Research and development of systems that involve natural language understanding and knowledge.
Previously, worked on systems software, including research on operating systems, computer architecture,
distributed systems and cloud computing.
Currently, I am a Software Engineer at Google Research,
where I work with the Google Research Language team.
Previously, I was a Research Staff Member at IBM Watson Group as well as at IBM Research. I worked on the
Watson Concept Insights cloud service, having co-founded
the research project and later serving as lead software engineer and system architect.
I received a Ph.D. in Computer Engineering at the University of Toronto in 2012, advised by
Prof. Michael Stumm. For my Ph.D., I invented and developed mechanisms
to improve the performance of network and I/O applications, operating systems and run-time systems.
Projects
Natural Language Understanding at Google Research (2016 - present)
Working on a variety of projects related to Natural Language Understanding at Google Research (NYC). In conjunction with Google Cloud teams, extended language support for syntatic and entity analysis from three initial languages to eleven. Also worked internally to improve quality of entity recognition, entity typing and entity linking.
More recently, I have been working on information extraction and knowledge graphs, specifically learning how to generate neural representations of information, directly from text, with minimal or no direct supervision from existing knowledge graphs.
Relevant publications [17], [18], [19], [20], [21] and [22].
Watson Concept Insights (2013-2016)
System architect, lead software engineer and co-founder of “Watson Concept Insights” cloud service. Took the project from a research idea all the way to production. Worked on all aspects of research and development including algorithm and data research, system architecture and development, API design, pricing, dashboard UI, testing, and devops.
Resources:
Click for detailed information
- System architect, lead engineer and co-founder of "Watson Concept Insights" cloud service.

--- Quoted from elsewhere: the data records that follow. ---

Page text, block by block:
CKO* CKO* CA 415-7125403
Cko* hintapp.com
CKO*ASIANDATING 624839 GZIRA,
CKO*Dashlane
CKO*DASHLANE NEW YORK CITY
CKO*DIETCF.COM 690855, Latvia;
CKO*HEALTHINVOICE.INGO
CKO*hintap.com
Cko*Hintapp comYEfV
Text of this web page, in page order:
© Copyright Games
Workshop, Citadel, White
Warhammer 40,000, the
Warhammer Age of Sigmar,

- Took the project from a research idea all the way to production. I was involved in all aspects of the project, including algorithm and data research, system architecture and development, API design, pricing, dashboard UI, testing, and devops.
- Co-authored over 15 patents in the areas related to cognitive computing, information retrieval and graph analysis
- Designed and developed REST API sustaining over 500,000 API calls per day in production.

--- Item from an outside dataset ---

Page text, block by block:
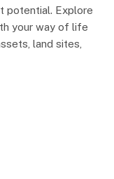
potential. Explore
your way of life
land sites,

- Developed micro-service based distributed system with over 10 independent services, spanning 100s of machines.
- Deployed and managed large installations of storage clusters, including Cassandra, MongoDB, Ceph/Rados Object Store and Redis.

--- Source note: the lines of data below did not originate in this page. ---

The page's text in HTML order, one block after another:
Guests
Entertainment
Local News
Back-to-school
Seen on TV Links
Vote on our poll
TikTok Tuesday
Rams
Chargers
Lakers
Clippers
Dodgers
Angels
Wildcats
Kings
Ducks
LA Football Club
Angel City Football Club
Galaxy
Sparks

- Developed novel storage library allowing transparent stacking ("union") of distributed object stores, as well as on demand object retrieval for distributed computational kernels.
- Significant portion of system code written in Go; some portions of algorithmic kernels in C/C++.
- Optimized C kernel from over 2 minutes of execution down to under 10 seconds. Optimized conceptual query latencies from over 30 seconds down to under 1 second.
- Developed monitoring solution of services and machines encompassing metrics, logs and health checks.
- Service used for ACM’s digital library author recommendation found on papers hosted at dl.acm.org
Service oriented peer-to-peer middleware (2012-2013)
Researched and prototyped novel peer-to-peer distributed system with the goal of offering core services
for the construction of service-oriented applications. The main goal of the project was to produce a suite of tools
and micro-services to make it easier for developers to write robust, large distributed applications or cloud services.
The project brought together a distributed key-value store with dynamic consistency and availability guarantees,
a membership/directory service, a topology aware messaging bus, a deployment system based on Linux containers (LXC),
and integrated with monitoring.
Click for detailed information
- Designed and developed 6 different scale-out peer-to-peer microservices in Go.
- Designed and developed fully distributed in-memory key-value store with variable consistence and availability guarantees (per-collection). Collections could be configured to use fully consistent (RAFT based consensus), or fully available (peer-to-peer protocol).
- Designed and developed highly-available distributed DHCP service for dynamically assigning IPs to VMs and containers within a data-center
- Designed and developed fully distributed (peer-to-peer) membership and directory service for storing cluster and service-level membership information.
-
- Designed and developed distributed network monitoring micro-service, allowing clients to query network failures within different regions (machine, rack, zone or data-center)
- Designed and developed distributed messaging service.
- Designed and developed distributed deployment system for micro-services using distributed fleet of agents, responsible for launching container or virtual-machine based run-times (using libvirt).
Cloud management resiliency (2012-2013)
Explored resiliency of cloud management systems, focusing on OpenStack.
Developed mechanism for monitoring and tracking distributed requests within OpenStack services. This mechanism was
used to log specific distributed flows in the presence of faults or crashes. Extended this basic mechanism to
introduce artificial faults at specific events, along with automatically validating expected outputs from specific
series of requests.
Relevant publications [14] and [15].
FlexSC (exception-less system calls) (2010-2011)
Research in the area of operating systems and computer architecture, focusing on run-time performance.
Created a novel operating system interface for traditional monolithic kernels (e.g., Linux), called
exception-less system calls, that enables applications to communicate with the operating system via
asynchronous messages. Created a new POSIX compatible threading library to support multi-threaded server applications
to efficiently use exception-less system calls (e.g., Apache, MySQL and BIND).
Created a new event-driven library to support explicitly asynchronous application/OS execution, and
ported memcached and nginx to this new library. Demonstrated that exception-less system calls leads to efficient
execution on multi-core processors.
Relevant publications: [10] and [11].
Runtime systems using hardware performance counter (2007-2010)
Created tools for exploring peformance of applications, run-time and operating systems using hardware performance counters.
The tooling and analysis I worked on allowed our research group to design novel techniques for improving utilization of processor cache.
The technique I pioneered was an operating system based system for improving processor cache performance called
"software pollute buffer". This system profiles application cache performance at run-time, through hardware
performance counters, and dynamically remaps application pages with poor cache utilization, using standard page-coloring.
I implemented this prototype within the Linux kernel, using the hardware performance counters from a PowerPC processor.
Relevant publications: [7], [8], [5], [6], [9] and [3].